Electric light orchestration

A European grid computing project worth £4.7m could solve the approaching problem of how to co-ordinate the electricity output of a proliferation of new wind farms and solar power stations.

The UK power grid is today dominated by relatively few large power stations, but the move towards renewable energy will mean an explosion of smaller energy sources around the country.

Dr Peter Hobson, project leader of Brunel University’s portion of the GridCC project, said that dynamically co-ordinating alternative energy source output on the national grid will prove difficult in the future. Grid computing, which harnesses the processing power of many interconnected computers at different locations may be the answer, he said.

‘Today renewables contribute intermittently to the power grid, but in 15 years we’re aiming for 30 per cent of our power from alternative sources and it’s not viable to have them leaping on and off unexpectedly. We need a way to handle the change frommonitoring a few hundred power stations with private networks, to controlling 30,000 alternative energy generators.’

The project aims to develop the equipment and software needed to build a grid computing network that could autonomously process the instrument data from thousands of energy sources, and allow the power industry to optimise the ebb and flow of electricity on their national grids.

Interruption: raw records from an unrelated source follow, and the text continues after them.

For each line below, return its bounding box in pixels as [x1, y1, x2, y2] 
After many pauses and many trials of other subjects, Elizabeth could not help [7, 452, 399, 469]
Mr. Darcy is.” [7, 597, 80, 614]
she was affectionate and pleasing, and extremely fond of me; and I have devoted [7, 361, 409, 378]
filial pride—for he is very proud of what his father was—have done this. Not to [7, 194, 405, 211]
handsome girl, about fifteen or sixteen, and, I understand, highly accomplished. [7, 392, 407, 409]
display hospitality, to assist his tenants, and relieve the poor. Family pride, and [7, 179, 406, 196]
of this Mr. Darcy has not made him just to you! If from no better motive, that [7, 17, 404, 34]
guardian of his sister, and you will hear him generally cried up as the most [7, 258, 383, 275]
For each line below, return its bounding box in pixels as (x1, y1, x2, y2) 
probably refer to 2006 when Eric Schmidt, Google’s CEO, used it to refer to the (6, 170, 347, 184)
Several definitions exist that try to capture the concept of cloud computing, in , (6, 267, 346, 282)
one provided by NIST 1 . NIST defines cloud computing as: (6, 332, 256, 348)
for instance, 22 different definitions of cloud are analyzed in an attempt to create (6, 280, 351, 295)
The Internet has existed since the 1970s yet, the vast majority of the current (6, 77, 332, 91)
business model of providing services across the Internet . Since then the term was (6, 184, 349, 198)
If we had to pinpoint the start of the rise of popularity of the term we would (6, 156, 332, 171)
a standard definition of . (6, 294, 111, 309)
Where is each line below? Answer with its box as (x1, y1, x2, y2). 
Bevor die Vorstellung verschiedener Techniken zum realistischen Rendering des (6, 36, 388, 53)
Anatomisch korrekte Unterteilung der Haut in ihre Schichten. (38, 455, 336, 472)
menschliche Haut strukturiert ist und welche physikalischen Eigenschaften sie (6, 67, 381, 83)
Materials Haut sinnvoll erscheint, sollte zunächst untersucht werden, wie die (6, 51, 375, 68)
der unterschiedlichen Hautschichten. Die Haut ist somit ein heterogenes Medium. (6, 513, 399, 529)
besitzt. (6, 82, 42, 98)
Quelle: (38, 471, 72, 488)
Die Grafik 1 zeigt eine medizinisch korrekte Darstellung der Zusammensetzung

The EU is backing the three-year project with e3.99m (£2.8m), with additional funding coming from IBM Israel, UK and Italian research councils and nine academic institutions across Europe including Brunel University and Imperial College.

One of the team’s key aims is to monitor electricity surpluses and deficits as they happen. ‘The aim of most grid projects in the past was simply to distribute resources to get a large amount of computing power; to get as much power as possible but with no worry about when the information came back,’ said Hobson.

‘If you’re trying to control and monitor distributed power station control rooms with complex instrumentation, you need to know that the information you’re getting is in real-time.’

The research will also examine whether existing fibre-optic networks are reliable enough, or whether dedicated point-to-point cable would be needed.

‘Our existing networks package the data and send it as parcels that are put together at the other end, but there’s no guarantee that all of the information will get there,’ said Hobson. ‘We may be able to send packaged data via multiple routes to ensure it all gets there, but that also has cost implications.’

Point-to-point fibre optics would be more reliable by streaming the data as one package, but would leave unused bandwidth so may not be commercially viable.

‘We don’t know yet how it would fit in with the existing infrastructure, that’s very much an aim of the project,’ said Hobson. ‘The generators could be controlled in geographical regions, or perhaps as a whole.’